K-Core
SQL function: cugraph_k_core
Return the graph k-core edge set.
Signature
cugraph_k_core(table_name [, src_col, dst_col [, weight_col [, options_json]]])
Allowed argument counts: 1, 3, 4, 5.
Quickstart
SELECT * FROM cugraph_k_core('target_edges')
Positional arguments
| Argument | Type | Required | Default | Notes |
|---|---|---|---|---|
table_name | Utf8 | yes | ||
src_col | Utf8 | no | src | |
dst_col | Utf8 | no | dst | |
weight_col | Utf8|null | no | accepted as an edge-column binding; native algorithm execution does not consume weights; semantic effect: none for this algorithm | |
options_json | Utf8 | no |
JSON options
| Option | Type | Default | Constraints | Description |
|---|---|---|---|---|
degree_type | Utf8 | "in_out" | one of "in", "out", "in_out" | |
k | UInt32 | 2 | min 1 |
Graph construction options
Shared by all cuGraph functions, shown here with this function's defaults. The construction_policy option controls whether Nexus requests Python cuGraph-compatible edge normalization or bypasses it for raw libcugraph-style construction; see graph construction options for the full policy guide.
| Option | Type | Default | Constraints | Description |
|---|---|---|---|---|
construction_policy | Utf8 | "python_cugraph" | one of "python_cugraph", "raw_libcugraph" | Edge-list construction semantics used before calling libcugraph. |
directed | Boolean | false | Whether graph construction treats edges as directed. | |
renumber | Boolean | true | Whether graph construction may renumber external vertex identifiers internally. |
Output schema
| Column | Type | Nullable | Description |
|---|---|---|---|
src | Int64 | no | Source vertex of an edge retained in the k-core subgraph. |
dst | Int64 | no | Destination vertex of an edge retained in the k-core subgraph. |
These are the generic registry schemas. Run cugraph_validate_call for the concrete, table-specific output schema of a particular call.
Examples
These examples run on the citation network demo dataset.

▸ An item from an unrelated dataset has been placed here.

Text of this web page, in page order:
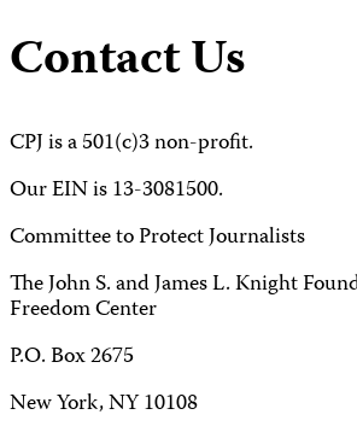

Extract the conversation backbone — then audit it with SQL
Unlike most functions here, cugraph_k_core returns edges, not scores:
the subgraph where every remaining vertex keeps at least k in-edges and
k out-edges. Because the output is reused as an edge relation, materialize it
in the local workspace; plain SQL can then verify the contract it promises:
-- Local workspace materialization; this does not write to lake.citation_network.
CREATE TABLE kcore30 AS
SELECT src, dst FROM cugraph_k_core('citation_edges', 'src', 'dst', NULL, '{"k":30}');
WITH deg AS (
SELECT v, SUM(o) AS outd, SUM(i) AS ind
FROM (SELECT src AS v, 1 AS o, 0 AS i FROM kcore30
UNION ALL
SELECT dst AS v, 0 AS o, 1 AS i FROM kcore30) u
GROUP BY v)
SELECT COUNT(*) AS vertices, MIN(outd) AS min_out, MIN(ind) AS min_in
FROM deg;
| vertices | min_out | min_in |
|---|---|---|
| 33,389 | 30 | 30 |
45.6M edges collapse to a 33k-vertex backbone of papers that both cite and are cited heavily — and the audit confirms every vertex meets the k=30 floor in both directions.
The k-core edge list comes back symmetrized: each undirected core edge
appears in both directions (2,043,052 rows here, i.e. ~1.0M undirected
edges). Note also that this per-direction floor is a stricter condition than
cugraph_core_number's in_out degree, which sums the two directions.
Chain it into the next algorithm
The materialized backbone is itself a valid edge relation, so it can feed
another cugraph_* call — a two-stage GPU pipeline held together by a local
workspace table name:
SELECT p.year, p.title
FROM cugraph_pagerank('kcore30', 'src', 'dst') r
JOIN papers p ON p.paper_id = r.vertex
ORDER BY r.value DESC
LIMIT 5;
| year | title |
|---|---|
| 2004 | Distinctive Image Features from Scale-Invariant Keypoints |
| 2014 | VERY DEEP CONVOLUTIONAL NETWORKS FOR LARGE-SCALE IMAGE RECOGNITION |
| 2005 | Histograms of oriented gradients for human detection |
| 2009 | ImageNet: A large-scale hierarchical image database |
| 2016 | Deep Residual Learning for Image Recognition |
Limitations & notes
- dry-run validates table resolution, column presence, static dtypes, and options only
- dry-run does not scan edge data, construct a graph, or prove source-vertex existence
Validate before running
Always dry-run a call before executing it. Validation checks the function, table, columns, dtypes, and options without touching the GPU:
SELECT * FROM cugraph_validate_call(
'cugraph_k_core',
'your_edges_table',
'{"src_col":"src","dst_col":"dst"}'
);
See Discovery & validation for the full cugraph_validate_call contract.